Not to argue with Mae West, but sometimes less of a good thing can be wonderful too.
The unexpectedly large contraction in first-quarter real gross domestic product reflected mainly a smaller addition in inventories. And while a certain amount of inventories is a good thing for businesses to have, the stockpile slowdown is a plus for economic growth going forward.
On Thursday, the Commerce Department released its revisions to real GDP that showed the economy contracted at a 1.0% annual rate last quarter, compared with the 0.1% gain initially estimated. Forecasters had expected negative GDP growth, with the data skewed by the harsh winter, but the revised rate was worse than the 0.6% drop projected.
Revisions to the main demand sectors were minor.

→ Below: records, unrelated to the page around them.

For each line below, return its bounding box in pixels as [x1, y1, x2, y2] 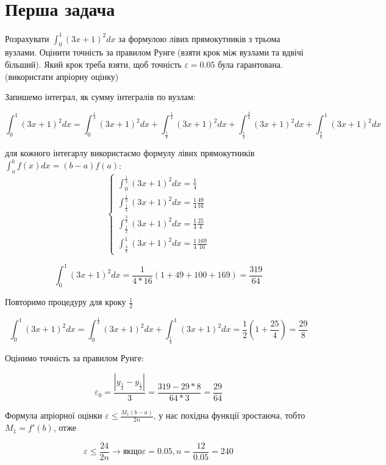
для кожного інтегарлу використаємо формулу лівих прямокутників [5, 146, 255, 159]
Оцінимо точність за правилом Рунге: [5, 351, 144, 364]
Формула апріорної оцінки [5, 409, 102, 422]
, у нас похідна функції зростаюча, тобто [153, 409, 306, 422]
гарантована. [236, 58, 283, 71]
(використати [5, 70, 54, 82]
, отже [53, 421, 77, 434]
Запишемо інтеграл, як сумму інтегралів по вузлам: [5, 90, 196, 103]
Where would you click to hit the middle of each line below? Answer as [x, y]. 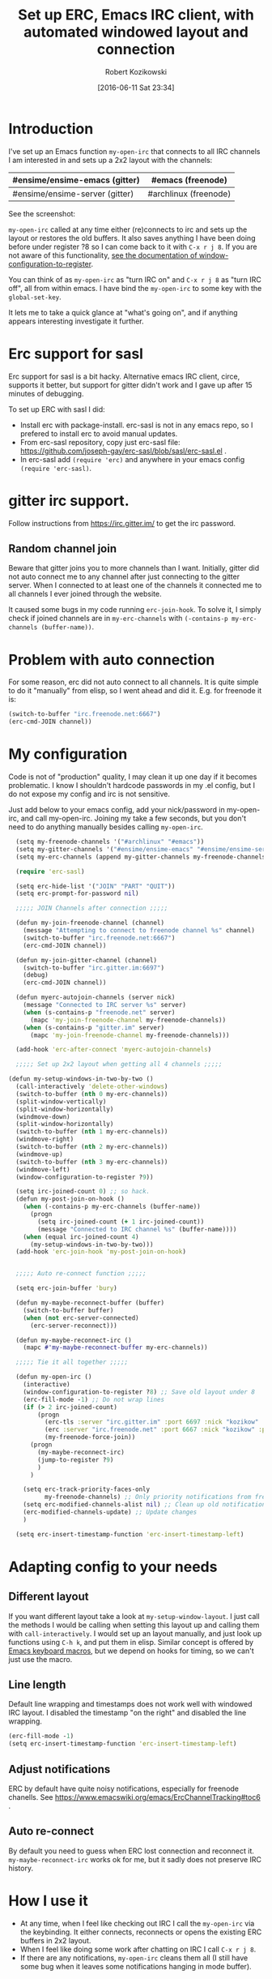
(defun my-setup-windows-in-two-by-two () [81, 1079]
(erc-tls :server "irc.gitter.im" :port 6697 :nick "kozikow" [151, 1422]
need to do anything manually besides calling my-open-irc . [106, 827]
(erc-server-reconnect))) [73, 1326]
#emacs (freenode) [189, 180]
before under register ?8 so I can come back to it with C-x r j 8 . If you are [133, 246]
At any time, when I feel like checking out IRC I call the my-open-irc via [137, 1923]
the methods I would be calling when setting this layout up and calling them [134, 1625]
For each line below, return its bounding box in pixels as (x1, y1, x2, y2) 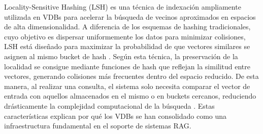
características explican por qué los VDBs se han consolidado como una (4, 110, 227, 121)
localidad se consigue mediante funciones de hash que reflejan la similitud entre (4, 61, 251, 71)
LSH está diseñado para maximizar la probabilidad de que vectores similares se (4, 41, 250, 52)
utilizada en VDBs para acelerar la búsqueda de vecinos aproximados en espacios (4, 11, 256, 22)
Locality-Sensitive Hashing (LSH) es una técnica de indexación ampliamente (4, 2, 241, 12)
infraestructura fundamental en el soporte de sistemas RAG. (4, 120, 191, 131)
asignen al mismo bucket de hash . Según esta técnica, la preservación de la (4, 51, 238, 61)
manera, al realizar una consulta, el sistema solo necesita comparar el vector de (4, 80, 250, 91)
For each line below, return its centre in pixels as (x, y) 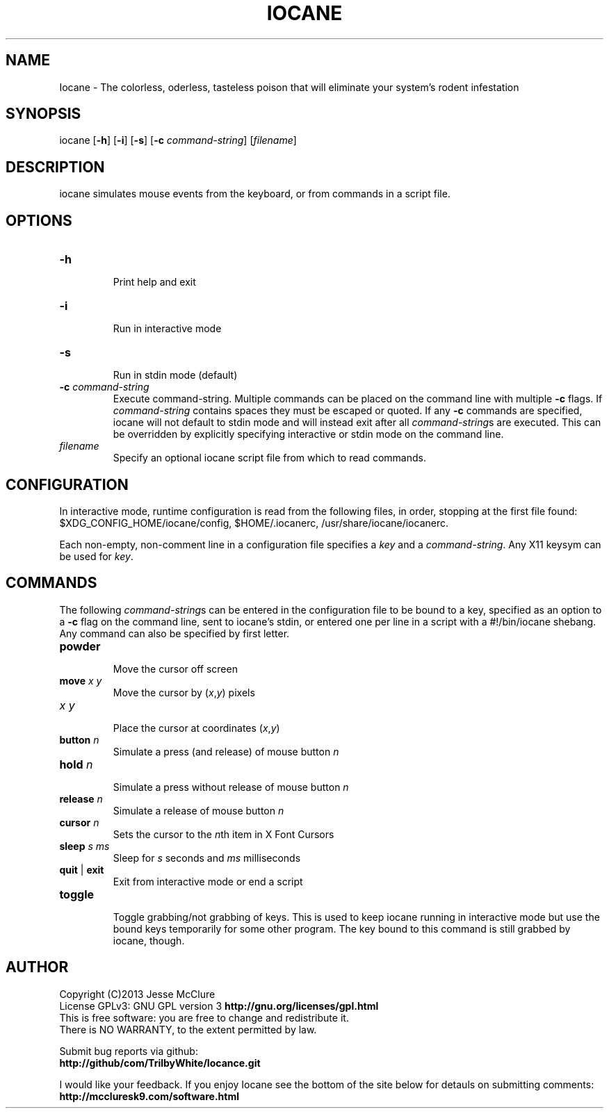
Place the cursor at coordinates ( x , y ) (196, 728)
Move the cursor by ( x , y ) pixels (184, 692)
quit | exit (82, 869)
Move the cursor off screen (175, 669)
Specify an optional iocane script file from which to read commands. (269, 458)
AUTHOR (37, 967)
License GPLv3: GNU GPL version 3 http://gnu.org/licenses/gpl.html (219, 1006)
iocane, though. (149, 940)
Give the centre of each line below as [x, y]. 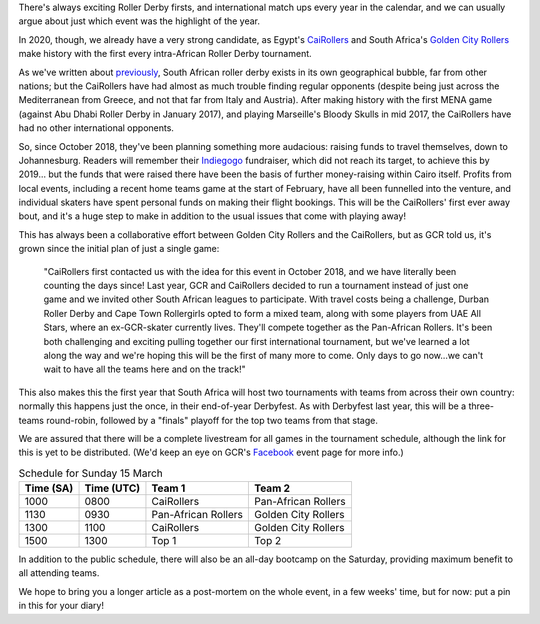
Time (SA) [49, 488]
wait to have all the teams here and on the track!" [145, 369]
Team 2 [271, 488]
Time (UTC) [112, 488]
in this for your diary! [61, 606]
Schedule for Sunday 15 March [91, 473]
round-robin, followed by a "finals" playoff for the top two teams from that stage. [212, 420]
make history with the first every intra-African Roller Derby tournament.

Consumer spending (skewed by estimates for health-care spending because of the Affordable Care Act) was revised slightly up. The declines in business fixed investment and housing were smaller than when Commerce took its first pass at the GDP numbers a months ago. The government and foreign trade sectors performed a bit worse than first thought.
The biggest shift came in inventories.
Businesses added to their inventories over the winter but at a far slower pace than first estimated. (In GDP math, it’s the change in the change of inventories that contributes or subtracts from top-line growth.) As a result of less stockpiling, the inventory sector subtracted 1.62 percentage points from GDP growth, versus the 0.57-point drag in the advance estimate.
Companies entered the second quarter without a large overhang of supplies or merchandise to sell. At the end of March, U.S. businesses held enough inventory to last 1.3 months at the current sales level. That’s a slightly higher ratio than prevailed in 2012 and 2013, but not an alarming number.
Lean inventories mean companies will have to order new goods and supplies to meet any increase in demand.
Early signs of increased ordering can be found in April reports from the durable goods sector and the Institute for Supply Management’s factory survey. May manufacturing surveys done by Federal Reserve regional banks also show orders are holding up this month.
Consequently, instead of a back-up in inventories, goods-producers have a back-up in demand. Those unfilled orders will drive production over the next few months. That’s why second-quarter GDP growth is shaping up to be far, far better than its first-quarter counterpart.